#### [What is being asked]
Look for the string "oscilloscope" in the data below, and copy each line that holds it.

(Data records)
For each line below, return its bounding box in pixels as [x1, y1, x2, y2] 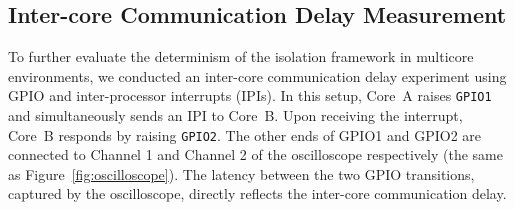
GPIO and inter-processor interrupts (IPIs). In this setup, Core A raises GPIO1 [8, 85, 492, 106]
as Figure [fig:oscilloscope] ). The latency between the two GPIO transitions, [8, 163, 475, 184]
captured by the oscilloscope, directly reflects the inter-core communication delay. [8, 183, 507, 204]
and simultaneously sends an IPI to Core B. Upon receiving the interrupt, [8, 105, 463, 126]
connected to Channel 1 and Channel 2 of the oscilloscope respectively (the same [8, 144, 503, 165]
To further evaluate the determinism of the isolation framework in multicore [8, 46, 474, 67]
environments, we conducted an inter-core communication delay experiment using [8, 65, 507, 86]
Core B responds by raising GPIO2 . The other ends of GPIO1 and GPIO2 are [8, 124, 482, 145]
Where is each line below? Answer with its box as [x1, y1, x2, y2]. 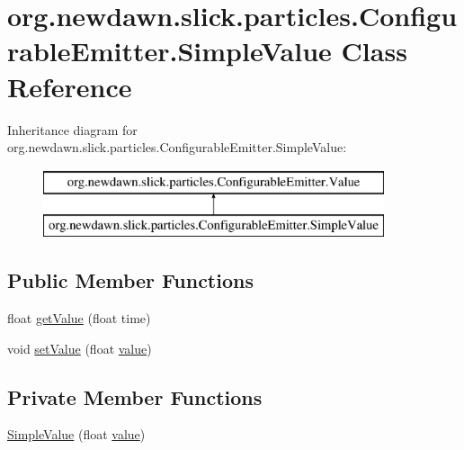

#### [Your response]
as Figure [fig:oscilloscope] ). The latency between the two GPIO transitions, [8, 163, 475, 184]
captured by the oscilloscope, directly reflects the inter-core communication delay. [8, 183, 507, 204]
connected to Channel 1 and Channel 2 of the oscilloscope respectively (the same [8, 144, 503, 165]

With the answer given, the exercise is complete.